**Study material:**
________
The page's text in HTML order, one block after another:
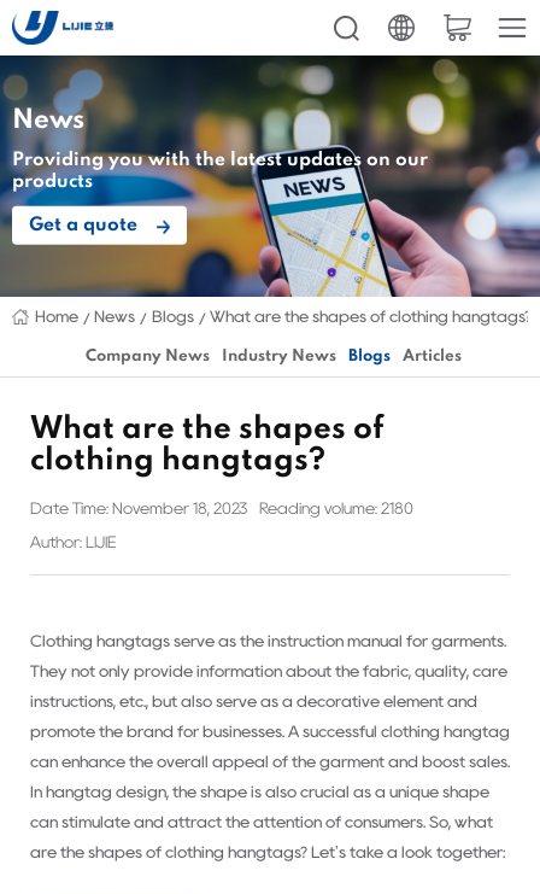
News
Providing you with the latest updates on our
products
Get a quote
Home News Blogs What are the shapes of clothing hangtags?
Company News Industry News Blogs Articles
What are the shapes of
clothing hangtags?
Date Time: November 18, 2023 Reading volume: 2180
Author: LIJIE
Clothing hangtags serve as the instruction manual for garments.
They not only provide information about the fabric, quality, care
instructions, etc., but also serve as a decorative element and
promote the brand for businesses. A successful clothing hangtag
can enhance the overall appeal of the garment and boost sales.
In hangtag design, the shape is also crucial as a unique shape
can stimulate and attract the attention of consumers. So, what
are the shapes of clothing hangtags? Let's take a look together:
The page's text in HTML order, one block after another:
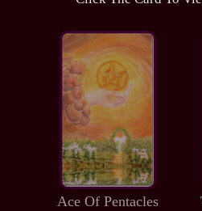
Ace Of Pentacles
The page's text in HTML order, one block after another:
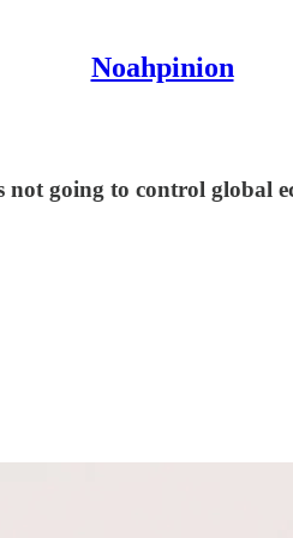
Noahpinion
going to control global
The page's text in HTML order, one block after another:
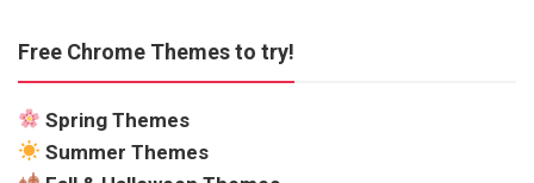
Free Chrome Themes to try!
Spring Themes
Summer Themes
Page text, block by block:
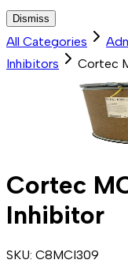
Dismiss
All Categories
Inhibitors
Cortec
Cortec
Inhibitor
SKU: C8MCI309
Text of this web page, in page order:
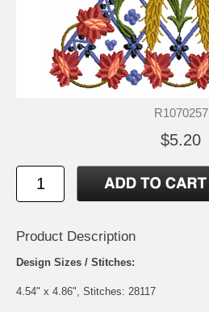
R1070257
$5.20
Product Description
Design Sizes / Stitches:
4.54" x 4.86", Stitches: 28117
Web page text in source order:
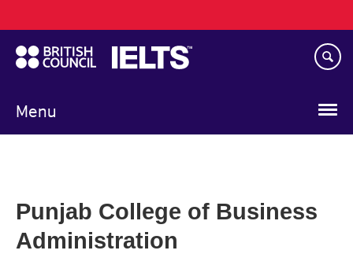
to
main
content
Menu
navigation
Punjab College of Business
Administration
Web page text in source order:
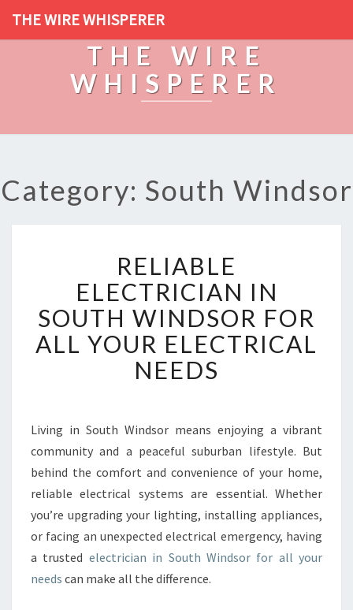
THE WIRE WHISPERER
THE WIRE
WHISPERER
Category: South Windsor
E
I
A
B
L
E
C
T
R
I
I
A
N
I
RELIABLE
ELECTRICIAN IN
SOUTH WINDSOR FOR
ALL YOUR ELECTRICAL
NEEDS
Living in South Windsor means enjoying a vibrant
community and a peaceful suburban lifestyle. But
behind the comfort and convenience of your home,
reliable electrical systems are essential. Whether
you’re upgrading your lighting, installing appliances,
or facing an unexpected electrical emergency, having
a trusted electrician in South Windsor for all your
needs can make all the difference.
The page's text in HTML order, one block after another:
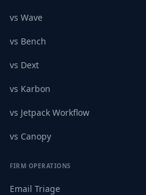
vs Wave
vs Bench
vs Dext
vs Karbon
vs Jetpack Workflow
vs Canopy
FIRM OPERATIONS
Email Triage
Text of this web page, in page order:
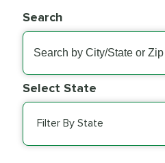
Search
Select State
Filter By State
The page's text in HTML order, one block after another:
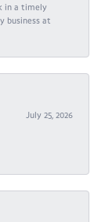
in a timely
business at
July 25, 2026
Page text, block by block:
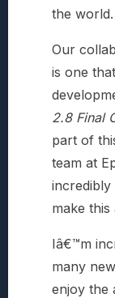
the world.
Our
is one
2.8 Final
part of
team at
incredibly
make this
Iâ€™m
many
enjoy the
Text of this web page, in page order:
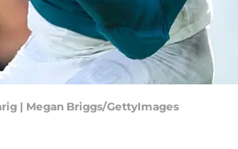
| Megan Briggs/GettyImages
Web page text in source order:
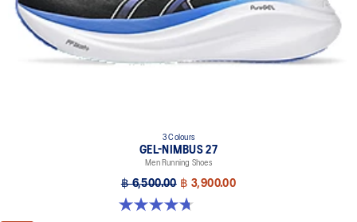
3 Colours
GEL-NIMBUS 27
Men Running Shoes
฿ 6,500.00 ฿ 3,900.00
4.7 out of 5 stars. 835 reviews
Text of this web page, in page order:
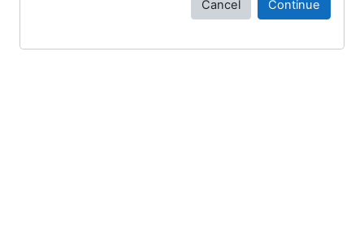
Cancel Continue
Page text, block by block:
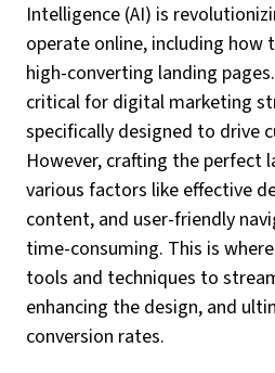
Intelligence (AI) is
operate online, including how
high-converting landing
critical for digital marketing
specifically designed to drive
However, crafting the perfect
various factors like effective
content, and user-friendly
time-consuming. This is
tools and techniques to
enhancing the design, and
conversion rates.
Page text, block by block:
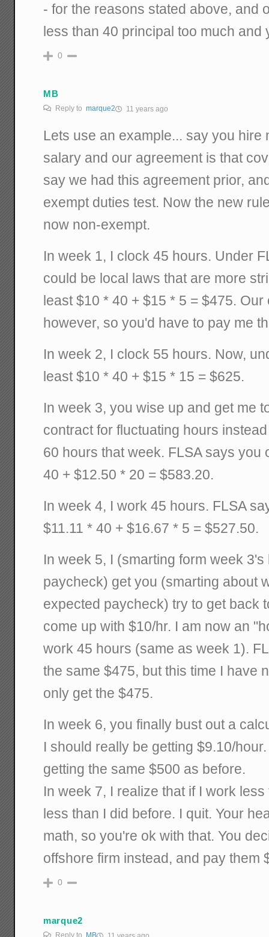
________
**Your objective:** Set down the whole listing word for word, omitting the pictures.

**Solution to this problem:**
The page's text in HTML order, one block after another:
News
Providing you with the latest updates on our
products
Get a quote
Home News Blogs What are the shapes of clothing hangtags?
Company News Industry News Blogs Articles
What are the shapes of
clothing hangtags?
Date Time: November 18, 2023 Reading volume: 2180
Author: LIJIE
Clothing hangtags serve as the instruction manual for garments.
They not only provide information about the fabric, quality, care
instructions, etc., but also serve as a decorative element and
promote the brand for businesses. A successful clothing hangtag
can enhance the overall appeal of the garment and boost sales.
In hangtag design, the shape is also crucial as a unique shape
can stimulate and attract the attention of consumers. So, what
are the shapes of clothing hangtags? Let's take a look together:
The page's text in HTML order, one block after another:
Ace Of Pentacles
The page's text in HTML order, one block after another:
Noahpinion
going to control global
The page's text in HTML order, one block after another:
Free Chrome Themes to try!
Spring Themes
Summer Themes
Page text, block by block:
Dismiss
All Categories
Inhibitors
Cortec
Cortec
Inhibitor
SKU: C8MCI309
Text of this web page, in page order:
R1070257
$5.20
Product Description
Design Sizes / Stitches:
4.54" x 4.86", Stitches: 28117
Web page text in source order:
to
main
content
Menu
navigation
Punjab College of Business
Administration
Web page text in source order:
THE WIRE WHISPERER
THE WIRE
WHISPERER
Category: South Windsor
E
I
A
B
L
E
C
T
R
I
I
A
N
I
RELIABLE
ELECTRICIAN IN
SOUTH WINDSOR FOR
ALL YOUR ELECTRICAL
NEEDS
Living in South Windsor means enjoying a vibrant
community and a peaceful suburban lifestyle. But
behind the comfort and convenience of your home,
reliable electrical systems are essential. Whether
you’re upgrading your lighting, installing appliances,
or facing an unexpected electrical emergency, having
a trusted electrician in South Windsor for all your
needs can make all the difference.
The page's text in HTML order, one block after another:
vs Wave
vs Bench
vs Dext
vs Karbon
vs Jetpack Workflow
vs Canopy
FIRM OPERATIONS
Email Triage
Text of this web page, in page order:
Search
Select State
Filter By State
The page's text in HTML order, one block after another:
in a timely
business at
July 25, 2026
Page text, block by block:
the world.
Our
is one
2.8 Final
part of
team at
incredibly
make this
Iâ€™m
many
enjoy the
Text of this web page, in page order:
| Megan Briggs/GettyImages
Web page text in source order:
3 Colours
GEL-NIMBUS 27
Men Running Shoes
฿ 6,500.00 ฿ 3,900.00
4.7 out of 5 stars. 835 reviews
Text of this web page, in page order:
Cancel Continue
Page text, block by block:
Intelligence (AI) is
operate online, including how
high-converting landing
critical for digital marketing
specifically designed to drive
However, crafting the perfect
various factors like effective
content, and user-friendly
time-consuming. This is
tools and techniques to
enhancing the design, and
conversion rates.
Page text, block by block:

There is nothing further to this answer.